§ Task material
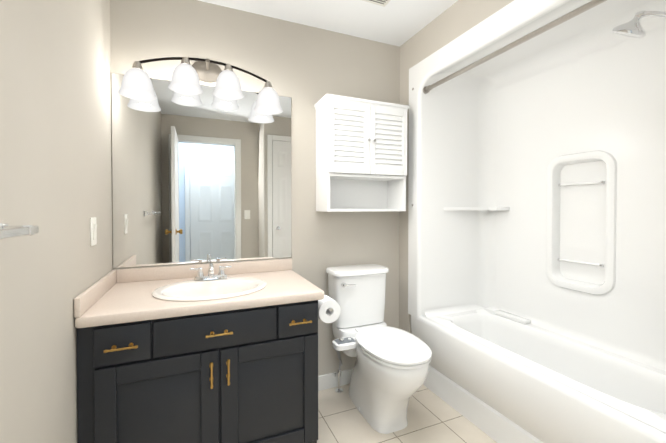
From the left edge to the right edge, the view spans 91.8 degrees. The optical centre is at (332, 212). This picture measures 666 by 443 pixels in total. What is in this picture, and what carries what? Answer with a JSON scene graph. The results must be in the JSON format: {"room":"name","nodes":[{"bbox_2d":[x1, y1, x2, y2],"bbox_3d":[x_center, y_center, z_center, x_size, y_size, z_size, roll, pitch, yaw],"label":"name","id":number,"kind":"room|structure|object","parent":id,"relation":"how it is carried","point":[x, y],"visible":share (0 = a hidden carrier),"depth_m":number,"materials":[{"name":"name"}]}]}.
{"room":"bathroom","nodes":[
{"label":"bathroom","id":0,"kind":"room"},
{"bbox_2d":[0,0,112,442],"bbox_3d":[-0.683,0.012,0.463,0.100,2.330,2.520,0,1,-23],"label":"wall","id":1,"kind":"structure","parent":0,"point":[55,133],"depth_m":0.95,"materials":[{"name":"paint"}]},
{"bbox_2d":[0,223,38,238],"bbox_3d":[-0.580,0.042,0.447,0.074,0.048,0.570,0,1,-23],"label":"towel rail","id":2,"kind":"object","parent":1,"relation":"attached to","point":[8,231],"visible":1,"depth_m":0.66,"materials":[{"name":"silver metal"}]},
{"bbox_2d":[90,217,96,245],"bbox_3d":[-0.989,0.080,1.339,0.013,0.116,0.072,0,1,-23],"label":"light switch","id":3,"kind":"object","parent":1,"relation":"attached to","point":[93,233],"visible":1,"depth_m":1.32,"materials":[{"name":"white plastic"}]},
{"bbox_2d":[110,0,399,375],"bbox_3d":[-0.394,-0.010,2.017,1.837,2.330,0.120,0,1,-23],"label":"wall","id":4,"kind":"structure","parent":0,"point":[305,68],"depth_m":2.03,"materials":[{"name":"paint"}]},
{"bbox_2d":[118,57,282,114],"bbox_3d":[-0.668,-0.710,1.719,0.802,0.271,0.194,0,1,-23],"label":"sconce","id":5,"kind":"object","parent":4,"relation":"attached to","point":[136,84],"visible":1,"depth_m":1.69,"materials":[{"name":"white glass"}]},
{"bbox_2d":[111,73,291,267],"bbox_3d":[-0.688,-0.215,1.819,0.936,0.996,0.008,0,1,-23],"label":"mirror","id":6,"kind":"object","parent":4,"relation":"attached to","point":[205,176],"visible":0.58,"depth_m":1.79,"materials":[{"name":"clear glass"}]},
{"bbox_2d":[318,369,352,390],"bbox_3d":[0.106,1.105,2.171,0.807,0.095,0.014,0,1,-23],"label":"baseboard","id":7,"kind":"structure","parent":4,"relation":"attached to","point":[327,381],"depth_m":2.12,"materials":[{"name":"white wood"}]},
{"bbox_2d":[314,94,408,211],"bbox_3d":[0.190,-0.345,2.055,0.572,0.679,0.248,0,1,-23],"label":"upper cabinet","id":8,"kind":"object","parent":4,"relation":"attached to","point":[361,155],"visible":1,"depth_m":1.99,"materials":[{"name":"white paint"}]},
{"bbox_2d":[198,0,457,46],"bbox_3d":[0.739,-1.202,0.350,2.647,0.100,4.200,0,1,-23],"label":"ceiling","id":9,"kind":"structure","parent":0,"point":[399,23],"depth_m":1.91,"materials":[{"name":"white paint"}]},
{"bbox_2d":[362,0,390,6],"bbox_3d":[0.221,-1.163,1.652,0.270,0.013,0.270,0,1,-23],"label":"ceiling vent","id":10,"kind":"object","parent":9,"relation":"in","point":[383,3],"visible":0.96,"depth_m":1.78,"materials":[{"name":"white plastic"}]},
{"bbox_2d":[399,39,411,333],"bbox_3d":[0.803,-0.016,2.455,0.710,2.330,0.240,0,1,-23],"label":"wall","id":11,"kind":"structure","parent":0,"point":[404,320],"depth_m":2.26,"materials":[{"name":"paint"}]},
{"bbox_2d":[317,384,496,442],"bbox_3d":[0.739,1.228,0.385,2.647,0.100,4.200,0,1,-23],"label":"floor","id":12,"kind":"structure","parent":0,"point":[432,417],"depth_m":1.76,"materials":[{"name":"tile"}]},
{"bbox_2d":[74,258,339,442],"bbox_3d":[-0.526,0.712,1.577,1.039,0.898,0.601,0,1,-23],"label":"bathroom vanity","id":13,"kind":"object","parent":12,"relation":"on","point":[227,352],"visible":1,"depth_m":1.32,"materials":[{"name":"grey wood"}]},
{"bbox_2d":[152,277,265,300],"bbox_3d":[-0.571,0.430,1.531,0.504,0.162,0.414,0,1,-23],"label":"sink","id":14,"kind":"object","parent":13,"relation":"in","point":[200,288],"depth_m":1.59,"materials":[{"name":"white ceramic"}]},
{"bbox_2d":[189,263,231,280],"bbox_3d":[-0.618,0.305,1.642,0.206,0.085,0.143,0,1,-23],"label":"faucet","id":15,"kind":"object","parent":13,"relation":"on","point":[221,276],"depth_m":1.66,"materials":[{"name":"silver metal"}]},
{"bbox_2d":[326,264,431,433],"bbox_3d":[0.225,0.756,1.823,0.438,0.803,0.714,0,1,-23],"label":"toilet","id":16,"kind":"object","parent":12,"relation":"on","point":[389,372],"visible":0.98,"depth_m":1.77,"materials":[{"name":"white ceramic"}]},
{"bbox_2d":[408,0,665,442],"bbox_3d":[1.085,0.102,1.626,0.614,2.124,1.500,0,1,-23],"label":"bathtub","id":17,"kind":"object","parent":12,"relation":"on","point":[537,230],"visible":0.98,"depth_m":1.75,"materials":[{"name":"white plastic"}]},
{"bbox_2d":[410,0,513,67],"bbox_3d":[1.096,-1.067,1.615,0.610,0.205,1.510,0,1,-23],"label":"wall","id":18,"kind":"structure","parent":0,"point":[458,18],"depth_m":1.84,"materials":[{"name":"paint"}]}
]}

§ Action item
A word-for-word copy of all the data is required, minus the pictures.

§ Answer to this task
From the left edge to the right edge, the view spans 91.8 degrees. The optical centre is at (332, 212). This picture measures 666 by 443 pixels in total. What is in this picture, and what carries what? Answer with a JSON scene graph. The results must be in the JSON format: {"room":"name","nodes":[{"bbox_2d":[x1, y1, x2, y2],"bbox_3d":[x_center, y_center, z_center, x_size, y_size, z_size, roll, pitch, yaw],"label":"name","id":number,"kind":"room|structure|object","parent":id,"relation":"how it is carried","point":[x, y],"visible":share (0 = a hidden carrier),"depth_m":number,"materials":[{"name":"name"}]}]}.
{"room":"bathroom","nodes":[
{"label":"bathroom","id":0,"kind":"room"},
{"bbox_2d":[0,0,112,442],"bbox_3d":[-0.683,0.012,0.463,0.100,2.330,2.520,0,1,-23],"label":"wall","id":1,"kind":"structure","parent":0,"point":[55,133],"depth_m":0.95,"materials":[{"name":"paint"}]},
{"bbox_2d":[0,223,38,238],"bbox_3d":[-0.580,0.042,0.447,0.074,0.048,0.570,0,1,-23],"label":"towel rail","id":2,"kind":"object","parent":1,"relation":"attached to","point":[8,231],"visible":1,"depth_m":0.66,"materials":[{"name":"silver metal"}]},
{"bbox_2d":[90,217,96,245],"bbox_3d":[-0.989,0.080,1.339,0.013,0.116,0.072,0,1,-23],"label":"light switch","id":3,"kind":"object","parent":1,"relation":"attached to","point":[93,233],"visible":1,"depth_m":1.32,"materials":[{"name":"white plastic"}]},
{"bbox_2d":[110,0,399,375],"bbox_3d":[-0.394,-0.010,2.017,1.837,2.330,0.120,0,1,-23],"label":"wall","id":4,"kind":"structure","parent":0,"point":[305,68],"depth_m":2.03,"materials":[{"name":"paint"}]},
{"bbox_2d":[118,57,282,114],"bbox_3d":[-0.668,-0.710,1.719,0.802,0.271,0.194,0,1,-23],"label":"sconce","id":5,"kind":"object","parent":4,"relation":"attached to","point":[136,84],"visible":1,"depth_m":1.69,"materials":[{"name":"white glass"}]},
{"bbox_2d":[111,73,291,267],"bbox_3d":[-0.688,-0.215,1.819,0.936,0.996,0.008,0,1,-23],"label":"mirror","id":6,"kind":"object","parent":4,"relation":"attached to","point":[205,176],"visible":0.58,"depth_m":1.79,"materials":[{"name":"clear glass"}]},
{"bbox_2d":[318,369,352,390],"bbox_3d":[0.106,1.105,2.171,0.807,0.095,0.014,0,1,-23],"label":"baseboard","id":7,"kind":"structure","parent":4,"relation":"attached to","point":[327,381],"depth_m":2.12,"materials":[{"name":"white wood"}]},
{"bbox_2d":[314,94,408,211],"bbox_3d":[0.190,-0.345,2.055,0.572,0.679,0.248,0,1,-23],"label":"upper cabinet","id":8,"kind":"object","parent":4,"relation":"attached to","point":[361,155],"visible":1,"depth_m":1.99,"materials":[{"name":"white paint"}]},
{"bbox_2d":[198,0,457,46],"bbox_3d":[0.739,-1.202,0.350,2.647,0.100,4.200,0,1,-23],"label":"ceiling","id":9,"kind":"structure","parent":0,"point":[399,23],"depth_m":1.91,"materials":[{"name":"white paint"}]},
{"bbox_2d":[362,0,390,6],"bbox_3d":[0.221,-1.163,1.652,0.270,0.013,0.270,0,1,-23],"label":"ceiling vent","id":10,"kind":"object","parent":9,"relation":"in","point":[383,3],"visible":0.96,"depth_m":1.78,"materials":[{"name":"white plastic"}]},
{"bbox_2d":[399,39,411,333],"bbox_3d":[0.803,-0.016,2.455,0.710,2.330,0.240,0,1,-23],"label":"wall","id":11,"kind":"structure","parent":0,"point":[404,320],"depth_m":2.26,"materials":[{"name":"paint"}]},
{"bbox_2d":[317,384,496,442],"bbox_3d":[0.739,1.228,0.385,2.647,0.100,4.200,0,1,-23],"label":"floor","id":12,"kind":"structure","parent":0,"point":[432,417],"depth_m":1.76,"materials":[{"name":"tile"}]},
{"bbox_2d":[74,258,339,442],"bbox_3d":[-0.526,0.712,1.577,1.039,0.898,0.601,0,1,-23],"label":"bathroom vanity","id":13,"kind":"object","parent":12,"relation":"on","point":[227,352],"visible":1,"depth_m":1.32,"materials":[{"name":"grey wood"}]},
{"bbox_2d":[152,277,265,300],"bbox_3d":[-0.571,0.430,1.531,0.504,0.162,0.414,0,1,-23],"label":"sink","id":14,"kind":"object","parent":13,"relation":"in","point":[200,288],"depth_m":1.59,"materials":[{"name":"white ceramic"}]},
{"bbox_2d":[189,263,231,280],"bbox_3d":[-0.618,0.305,1.642,0.206,0.085,0.143,0,1,-23],"label":"faucet","id":15,"kind":"object","parent":13,"relation":"on","point":[221,276],"depth_m":1.66,"materials":[{"name":"silver metal"}]},
{"bbox_2d":[326,264,431,433],"bbox_3d":[0.225,0.756,1.823,0.438,0.803,0.714,0,1,-23],"label":"toilet","id":16,"kind":"object","parent":12,"relation":"on","point":[389,372],"visible":0.98,"depth_m":1.77,"materials":[{"name":"white ceramic"}]},
{"bbox_2d":[408,0,665,442],"bbox_3d":[1.085,0.102,1.626,0.614,2.124,1.500,0,1,-23],"label":"bathtub","id":17,"kind":"object","parent":12,"relation":"on","point":[537,230],"visible":0.98,"depth_m":1.75,"materials":[{"name":"white plastic"}]},
{"bbox_2d":[410,0,513,67],"bbox_3d":[1.096,-1.067,1.615,0.610,0.205,1.510,0,1,-23],"label":"wall","id":18,"kind":"structure","parent":0,"point":[458,18],"depth_m":1.84,"materials":[{"name":"paint"}]}
]}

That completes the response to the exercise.